By early July 1963, Washington knew that it had a major crisis on its hands. Though under great American pressure Diem had finally negotiated a partial settlement with the Buddhist insurgents in mid-June, it became clear shortly afterward that the government had no intention of implementing the concessions. A couple of weeks later, the intelligence community predicted that Diem would fail to carry out the provisions of the agreement and that it was very likely there would be either a coup against him, or an assassination. Saigon itself became filled with rumors of coups, and by early July at least three major plots had begun to form, reflecting different generational and regional preferences. In Saigon, Trueheart became more and more discouraged with the government; if Diem promised something to him, Trueheart found that it was repudiated the next day in the English-language Times of Vietnam, a newspaper controlled by the Nhus; worse, the darker forecasts of the Times of Vietnam over a long period of time more accurately reflected the government policy than the official promises of Diem. Thus while Diem was promising one thing to the Americans, in private sessions with his family he reverted to the harder line pushed by his brother and sister-in-law.
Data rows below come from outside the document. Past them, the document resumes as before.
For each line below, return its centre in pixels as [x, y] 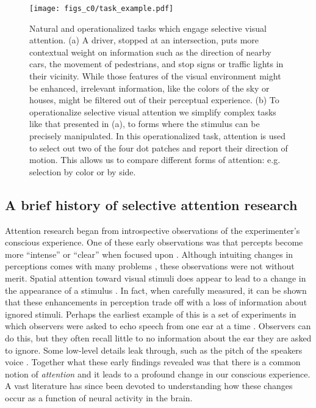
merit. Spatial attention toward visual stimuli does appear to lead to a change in [156, 278]
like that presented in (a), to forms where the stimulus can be [145, 124]
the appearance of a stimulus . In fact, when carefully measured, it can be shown [156, 290]
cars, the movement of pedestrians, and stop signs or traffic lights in [156, 64]
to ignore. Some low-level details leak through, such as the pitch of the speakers [154, 350]
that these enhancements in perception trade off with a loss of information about [156, 302]
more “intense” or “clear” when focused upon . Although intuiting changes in [149, 254]
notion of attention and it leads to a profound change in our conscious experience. [158, 373]
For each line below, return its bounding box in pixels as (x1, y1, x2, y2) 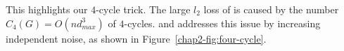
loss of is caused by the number (203, 2, 339, 16)
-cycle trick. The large (96, 2, 191, 16)
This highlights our (6, 2, 88, 16)
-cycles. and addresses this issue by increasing (124, 15, 321, 30)
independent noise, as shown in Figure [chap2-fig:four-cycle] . (6, 31, 267, 45)
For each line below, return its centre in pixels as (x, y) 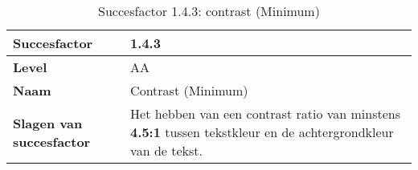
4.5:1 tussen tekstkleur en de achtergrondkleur (262, 132)
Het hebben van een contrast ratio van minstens (265, 113)
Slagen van (48, 123)
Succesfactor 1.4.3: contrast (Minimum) (209, 11)
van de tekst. (166, 150)
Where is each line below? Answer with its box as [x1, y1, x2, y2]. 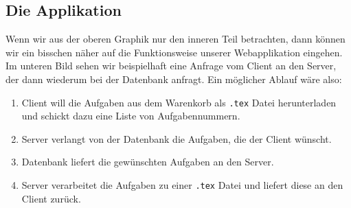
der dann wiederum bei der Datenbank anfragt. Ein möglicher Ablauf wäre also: [5, 71, 342, 86]
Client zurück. [21, 191, 81, 205]
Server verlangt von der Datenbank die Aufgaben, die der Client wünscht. [21, 131, 332, 146]
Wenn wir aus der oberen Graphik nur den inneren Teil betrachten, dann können [5, 32, 346, 46]
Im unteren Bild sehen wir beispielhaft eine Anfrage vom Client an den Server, [5, 58, 337, 73]
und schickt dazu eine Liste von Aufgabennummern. [21, 108, 240, 123]
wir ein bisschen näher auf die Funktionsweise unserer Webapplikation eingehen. [5, 45, 343, 59]
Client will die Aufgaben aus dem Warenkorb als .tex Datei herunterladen [21, 95, 337, 109]
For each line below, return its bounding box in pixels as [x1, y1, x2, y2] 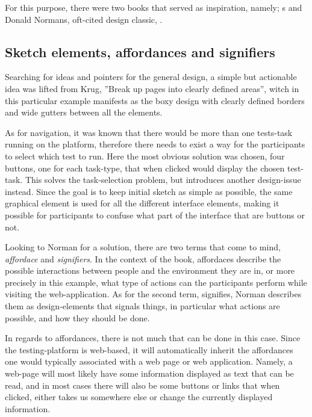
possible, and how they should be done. [5, 311, 150, 324]
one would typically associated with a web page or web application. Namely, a [5, 355, 293, 368]
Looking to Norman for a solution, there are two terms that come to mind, [5, 241, 281, 253]
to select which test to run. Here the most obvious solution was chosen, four [5, 149, 285, 162]
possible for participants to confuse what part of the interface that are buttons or [5, 208, 305, 221]
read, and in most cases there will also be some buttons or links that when [5, 378, 280, 391]
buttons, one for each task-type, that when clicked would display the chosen [5, 161, 285, 174]
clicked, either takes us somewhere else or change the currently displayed [5, 391, 273, 403]
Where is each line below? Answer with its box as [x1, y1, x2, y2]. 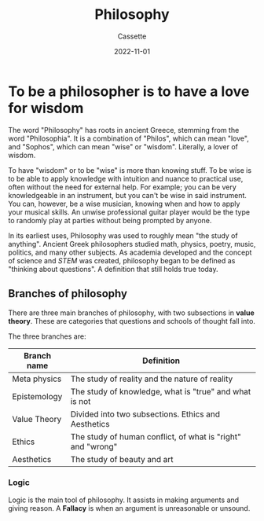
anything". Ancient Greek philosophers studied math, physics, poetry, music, [8, 239, 256, 248]
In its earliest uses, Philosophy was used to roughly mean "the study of [8, 230, 238, 240]
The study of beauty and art [70, 453, 174, 464]
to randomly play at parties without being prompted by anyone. [8, 215, 212, 225]
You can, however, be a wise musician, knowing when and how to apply [8, 199, 240, 208]
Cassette [117, 31, 147, 41]
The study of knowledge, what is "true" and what [70, 386, 251, 397]
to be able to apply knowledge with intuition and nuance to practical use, [8, 174, 244, 183]
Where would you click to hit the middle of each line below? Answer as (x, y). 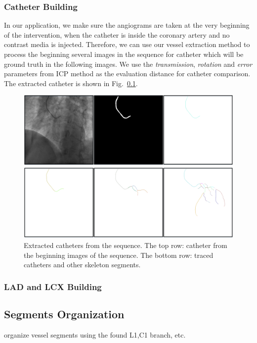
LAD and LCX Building (53, 286)
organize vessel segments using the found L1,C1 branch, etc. (95, 334)
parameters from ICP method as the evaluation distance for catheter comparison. (127, 73)
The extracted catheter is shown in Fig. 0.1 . (71, 83)
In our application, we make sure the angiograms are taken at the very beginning (127, 25)
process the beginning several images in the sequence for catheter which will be (124, 54)
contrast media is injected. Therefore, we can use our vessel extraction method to (127, 44)
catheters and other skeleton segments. (82, 265)
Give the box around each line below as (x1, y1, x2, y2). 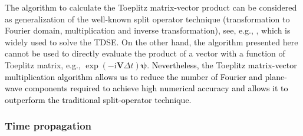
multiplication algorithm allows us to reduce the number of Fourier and (5, 70, 262, 82)
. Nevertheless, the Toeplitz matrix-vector (147, 58, 297, 71)
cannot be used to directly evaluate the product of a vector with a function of (5, 47, 285, 59)
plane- (265, 70, 287, 82)
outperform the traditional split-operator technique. (5, 93, 192, 105)
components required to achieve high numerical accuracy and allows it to (25, 82, 288, 94)
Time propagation (5, 118, 92, 133)
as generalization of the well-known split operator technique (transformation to (5, 12, 290, 25)
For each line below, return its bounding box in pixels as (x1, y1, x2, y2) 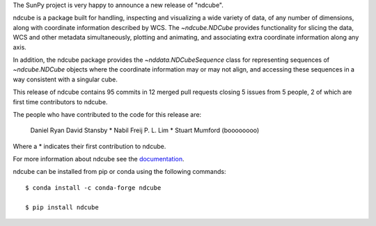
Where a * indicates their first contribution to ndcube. (13, 142, 166, 150)
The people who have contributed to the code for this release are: (13, 110, 202, 118)
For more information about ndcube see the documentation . (13, 155, 185, 163)
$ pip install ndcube (25, 203, 99, 211)
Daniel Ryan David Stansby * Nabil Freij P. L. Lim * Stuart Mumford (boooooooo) (30, 126, 260, 135)
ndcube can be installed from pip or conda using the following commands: (13, 168, 226, 176)
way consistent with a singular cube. (13, 75, 118, 83)
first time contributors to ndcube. (13, 97, 108, 106)
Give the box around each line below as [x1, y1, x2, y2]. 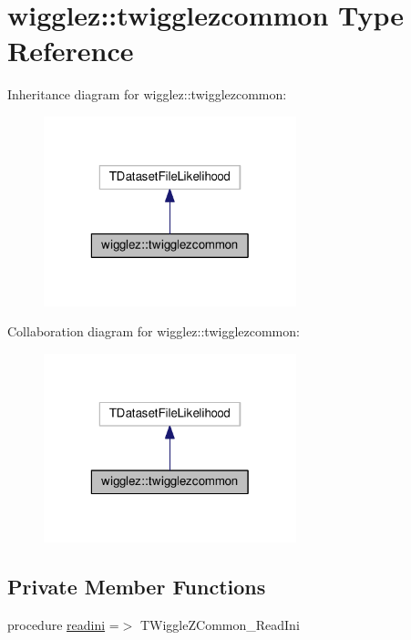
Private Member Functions [7, 573, 266, 601]
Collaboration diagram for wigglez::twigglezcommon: [7, 322, 300, 341]
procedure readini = [7, 615, 119, 635]
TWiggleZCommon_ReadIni [139, 615, 300, 635]
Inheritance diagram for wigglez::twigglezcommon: [7, 85, 287, 104]
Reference [7, 32, 134, 69]
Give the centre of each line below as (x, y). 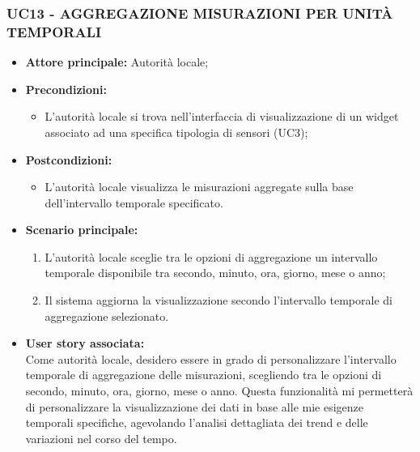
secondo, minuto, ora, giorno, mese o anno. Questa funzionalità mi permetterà (219, 391)
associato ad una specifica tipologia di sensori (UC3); (176, 132)
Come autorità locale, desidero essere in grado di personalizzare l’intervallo (211, 358)
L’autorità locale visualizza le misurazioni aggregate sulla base (199, 187)
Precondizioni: (66, 89)
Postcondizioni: (69, 159)
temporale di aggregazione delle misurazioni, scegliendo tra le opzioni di (204, 375)
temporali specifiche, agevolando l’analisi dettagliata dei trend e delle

If Diem promised to be conciliatory about the Buddhists in action and tone, the Times of Vietnam would soon charge that the first Buddhist priest who burned himself to death had been drugged. (Was this true? Kennedy asked Hilsman. No, answered Hilsman, religious fervor and passion was all that was needed.) In Washington, Kennedy was again discussing with his advisers the possibility of separating the Nhus from Diem, an idea which had long tantalized Americans, and received a pessimistic response. It was really too late. At the same time Trueheart passed on a variety of good liberal American suggestions to Diem: Diem should meet with the Buddhist leaders, should appoint Buddhist chaplains for a predominantly Buddhist army (which had only Catholic chaplains) and make a warm conciliatory speech about religious freedom. Trueheart received, in response, an excessively polite smile and thanks from Diem, that and nothing else; Trueheart was beginning to learn the lessons of Durbrow.